When no answer looks like a weakener
On the hardest weaken questions, you read all five answers and none of them feels like a knockout. That feeling is the question working as designed — the difficulty is built into the answer choices, not the stimulus.
These show up at the top of the difficulty scale. A weaken question that experienced test-takers single out as brutal — the kind where, in their words, "all answers seem bad" — is solved not by finding a perfect attack but by applying a rule. You pick the answer that does the most damage while forcing you to assume the least.
So the move when every answer looks wrong is to stop hunting for a clean weakener and start ranking the imperfect ones. One of them weakens the argument with the smallest added assumption. That's your answer.
There are only two ways to weaken an argument
Every weakener does one of two things. It attacks a premise the argument relies on, or it introduces an alternative the argument failed to rule out. Knowing this turns a vague search into a checklist.
| Mechanism | What the answer does | How it feels |
|---|---|---|
| Attack a premise | Undercuts a fact or assumption the conclusion stands on | Direct, easy to spot |
| Introduce an alternative | Offers another explanation the argument never excluded | "Out of left field" — the hard ones live here |
The reason the hardest weakeners feel like they come from nowhere is that they use the second mechanism. They don't dispute the evidence; they offer a different story that fits the same evidence, which makes the conclusion no longer the only explanation. Strengthen questions are the mirror image: they rule out an alternative or shore up a premise.
The decision rule: least assumptions wins
When two or more answers could each weaken the argument if you grant them something, compare what each one makes you assume. The correct answer is the one that requires the weakest, fewest added assumptions to function as a weakener.

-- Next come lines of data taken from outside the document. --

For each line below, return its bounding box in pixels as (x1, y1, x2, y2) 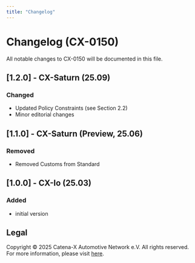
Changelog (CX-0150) (6, 35, 119, 48)
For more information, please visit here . (6, 250, 105, 258)
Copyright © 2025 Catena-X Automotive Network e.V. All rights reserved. (6, 244, 190, 251)
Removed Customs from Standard (15, 160, 100, 167)
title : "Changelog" (6, 8, 56, 15)
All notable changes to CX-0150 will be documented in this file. (6, 55, 163, 62)
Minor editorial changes (15, 111, 74, 118)
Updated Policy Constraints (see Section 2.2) (15, 104, 128, 112)
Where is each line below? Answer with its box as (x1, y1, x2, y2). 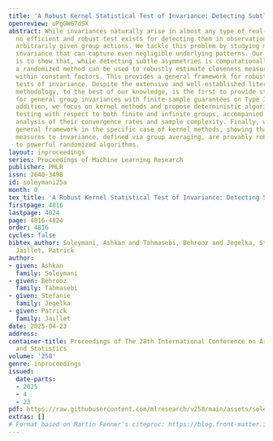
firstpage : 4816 (8, 201, 63, 209)
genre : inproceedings (8, 360, 82, 369)
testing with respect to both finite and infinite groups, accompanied (15, 111, 264, 119)
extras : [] (8, 413, 45, 421)
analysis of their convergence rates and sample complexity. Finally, (15, 118, 260, 126)
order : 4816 (8, 224, 49, 232)
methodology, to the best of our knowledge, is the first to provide (15, 87, 256, 96)
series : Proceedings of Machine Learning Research (8, 155, 184, 164)

A trap answer typically needs you to import an extra premise — "if we also assume this other thing is true, then this would hurt the argument." The credited answer hurts the argument more directly, with less help from you.

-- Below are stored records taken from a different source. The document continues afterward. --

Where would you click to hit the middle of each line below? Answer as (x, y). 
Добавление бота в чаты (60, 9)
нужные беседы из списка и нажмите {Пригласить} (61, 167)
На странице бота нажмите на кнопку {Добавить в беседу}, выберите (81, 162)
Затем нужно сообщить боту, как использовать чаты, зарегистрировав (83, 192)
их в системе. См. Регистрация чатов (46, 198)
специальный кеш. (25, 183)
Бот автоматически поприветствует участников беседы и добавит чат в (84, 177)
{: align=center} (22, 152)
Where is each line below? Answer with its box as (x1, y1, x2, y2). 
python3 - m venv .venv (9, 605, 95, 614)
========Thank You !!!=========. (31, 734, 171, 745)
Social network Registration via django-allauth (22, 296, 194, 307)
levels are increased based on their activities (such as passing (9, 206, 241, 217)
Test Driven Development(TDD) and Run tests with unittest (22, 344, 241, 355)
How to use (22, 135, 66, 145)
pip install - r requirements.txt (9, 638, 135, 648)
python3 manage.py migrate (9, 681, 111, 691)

This is the same least-assumption logic that resolves the final two on any Logical Reasoning question. On weaken specifically, it's the difference-maker on the questions where nothing looks clean, because the whole point of those questions is that you must rank flawed-looking options rather than recognize an obvious one.
A worked example
Stimulus: "A museum restored a painting and attendance rose 20% the next month. The restoration must be what drew the larger crowds."

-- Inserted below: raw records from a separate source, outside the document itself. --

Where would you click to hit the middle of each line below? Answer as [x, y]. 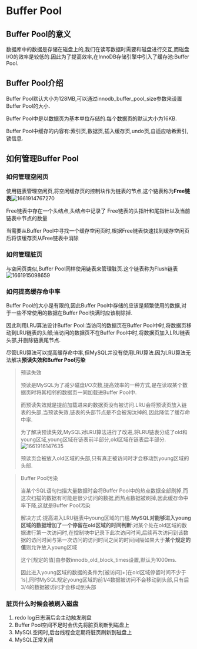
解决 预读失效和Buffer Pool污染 [48, 360]
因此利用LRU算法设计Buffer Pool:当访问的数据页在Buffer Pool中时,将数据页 [96, 326]
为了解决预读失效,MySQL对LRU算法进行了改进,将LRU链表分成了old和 [104, 432]
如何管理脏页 [24, 254]
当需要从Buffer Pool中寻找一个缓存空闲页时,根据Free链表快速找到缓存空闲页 [98, 230]
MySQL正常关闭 [34, 640]
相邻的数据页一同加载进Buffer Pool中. [91, 392]
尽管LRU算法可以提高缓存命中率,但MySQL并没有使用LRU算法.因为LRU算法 [96, 353]

Answer A: "The month after the restoration, the museum also launched its first national advertising campaign." Answer B: "Some visitors said they came specifically to see the restored painting."
Answer A introduces an alternative cause — the ad campaign could explain the attendance jump just as well as the restoration. It weakens by offering a competing explanation, and it needs almost nothing from you. Answer B actually points the other way (it mildly supports the conclusion), so it's not even a weakener. Here A wins because it weakens through the alternative-explanation mechanism with minimal assumptions.
Now imagine a harder version where the obvious alternative-cause answer is missing, and you're left with three answers that each weaken only if you assume something. You'd pick whichever one assumes the least — the one closest to attacking the argument as written.
The common mistake: demanding a knockout
The biggest error on hard weaken questions is rejecting every answer because none of them destroys the argument. But weaken doesn't mean disprove. The credited answer only has to make the conclusion less likely to be true — even a little.
If you hold out for an answer that proves the conclusion false, you'll cross out the correct answer along with the wrong ones, and you'll be left guessing. Recalibrate: ask which answer moves the needle against the conclusion, not which one settles the matter.
Pair that with the least-assumption rule and the question becomes manageable. You're no longer looking for a perfect attack; you're looking for the answer that does real damage with the least help from you.
Frequently asked questions
What do I do when every LSAT weaken answer seems bad?
Stop looking for a perfect attack. On the hardest weaken questions all the answers look imperfect by design. Pick the one that weakens the argument while requiring the fewest added assumptions — the answer that does damage closest to the argument as written, with the least help from you.
What are the two ways to weaken an argument on the LSAT?
Attack a premise the argument relies on, or introduce an alternative explanation the argument failed to rule out. The hardest weakeners almost always use the second mechanism, which is why they feel like they come out of nowhere.
Does a weaken answer have to disprove the conclusion?
No. A weaken answer only needs to make the conclusion less likely — not prove it false. Holding out for a knockout answer is the most common reason students eliminate the credited choice on hard weaken questions.
How is strengthen related to weaken?
Strengthen is the mirror image. Where weaken attacks a premise or raises an alternative, strengthen supports a premise or rules out an alternative. Recognizing which mechanism an answer uses makes both question types faster.